LOVE keeping absolutely every version like this. it codifies the situation where "i can't fuck with this rn but i can't risk losing anything" which i SO relate to
Then the standard set of application programs can be used to compare and merge the files.
ediff bae !!
ooooh so i totally think they made the wrong choice here
The system strives to insulate the users from reconfigurations, providing continuing operation with only negligible delay.
yeah ok but that's just an SLA. it's not "insulating users" that's just doing your job
Requiring user programs to deal with reconfiguration would shift the network costs from the operating system to the applications programs.
(1) HUGE leap from "users" to "user programs" lmao
(2) is it "user" or "application" programs? if the users own files they might care whether they're being rehomed lol
wish they explained the significance of a virtual circuit!!! that's another pouzin neologism which was immediately twisted out of recognition
Network information is kept internally in both a high-level status table and a collection of virtual circuits,
wish this was explained
The virtual circuits deliver messages from site A to site
B (the virtual circuits connect sites, not processes} in the
order they are sent. If a message is lost, the circuit is
closed. The mechanism defends the local site from the
slow operation of a foreign site.
this is so curious for so many reasons! maintaining message ordering is interesting too but i wonder if it could be muxed?
i'm rly curious about this site-to-site communication that wraps individual messages from users bc that is how a ddos-resistant anonymity catenet that hides traffic might work
oh i'm so sad they just drop handles to remote resources when the link breaks! this is where a dependency graph could make sense since progress through it can be halted and resumed!
i do like the idea of recovery manager though. one thing we didn't attempt to do in the pants task graph was any form of retry, or any codification of special conditions around a subgraph. why? because someone else didn't like it. sigh!
i do kind of like the idea of a named sync context being the locus of a recovery condition, so that if any tasks syncing to the context fail, the context can free its pages. this would absolutely propagate sideways (tasks declaring two contexts would blow up if one does) and upwards (if the sync context can't recover, goes up to its parent context)

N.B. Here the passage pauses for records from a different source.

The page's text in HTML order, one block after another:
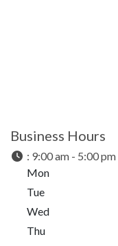
Business Hours
: 9:00 am - 5:00 pm
Mon
Tue
Wed
Thu
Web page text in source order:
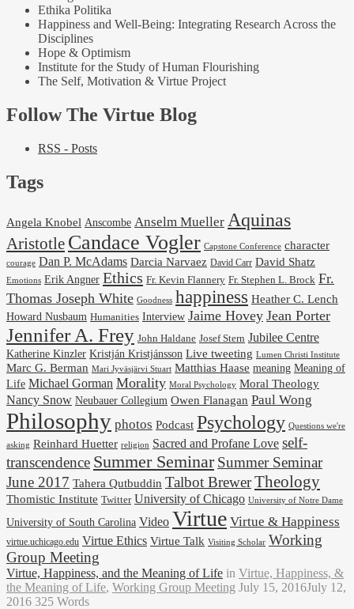
Ethika Politika
Happiness and Well-Being: Integrating Research Across the
Disciplines
Hope & Optimism
Institute for the Study of Human Flourishing
The Self, Motivation & Virtue Project
Follow The Virtue Blog
RSS - Posts
Tags
Angela Knobel Anscombe Anselm Mueller Aquinas
Aristotle Candace Vogler Capstone Conference character
courage Dan P. McAdams Darcia Narvaez David Carr David Shatz
Emotions Erik Angner Ethics Fr. Kevin Flannery Fr. Stephen L. Brock Fr.
Thomas Joseph White Goodness happiness Heather C. Lench
Howard Nusbaum Humanities Interview Jaime Hovey Jean Porter
Jennifer A. Frey John Haldane Josef Stern Jubilee Centre
Katherine Kinzler Kristján Kristjánsson Live tweeting Lumen Christi Institute
Marc G. Berman Mari Jyväsjärvi Stuart Matthias Haase meaning Meaning of
Life Michael Gorman Morality Moral Psychology Moral Theology
Nancy Snow Neubauer Collegium Owen Flanagan Paul Wong
Philosophy photos Podcast Psychology Questions we're
asking Reinhard Huetter religion Sacred and Profane Love self-
transcendence Summer Seminar Summer Seminar
June 2017 Tahera Qutbuddin Talbot BrewerTheology
Thomistic Institute Twitter University of Chicago University of Notre Dame
University of South Carolina Video Virtue Virtue & Happiness
virtue.uchicago.edu Virtue Ethics Virtue Talk Visiting Scholar Working
Group Meeting
Virtue, Happiness, and the Meaning of Life in Virtue, Happiness, &
the Meaning of Life, Working Group Meeting July 15, 2016July 12,
2016 325 Words

hmmmm should a sync context also then be the locus of declaring tasks and their dependencies? that answers another question we never addressed in pants i.e. making the loading of rules into one of the operations of the system as opposed to loading everything in advance
i'm so upset how this wonderful paper is concluding ugh!!! they keep saying "transparent" to mean "opaque" and then they say their biggest problem was not being able to pretend a networked file was local hard enough. i don't believe that for a second. it's not "a failure of transparency" if viewing a remote file is spotty, you're not allowing the user to explicitly relocate that file!!!
We found that the primary motivation for remote execution was load balancing.
completely uninterested in your framing of your users' "motivation" (why are users not even named???) and this is also a ridiculous thing to state without whatsoever describing their experience of local load
anyway that shit was wild
seeing "remote execution" in a 1981 paper and knowing UCLA did it better than us in most ways was both exciting and scary
the google remote execution API is such fucking shit lmao
back to the BSD hagiography
Because 4.2BSD included many new facilities, it suffered a loss of performance compared to 4.1BSD, partly because of the introduction of symbolic links.
blaming two separate things for performance degradation lmao
Some pernicious bugs had been introduced, particularly in the TCP protocol implementation.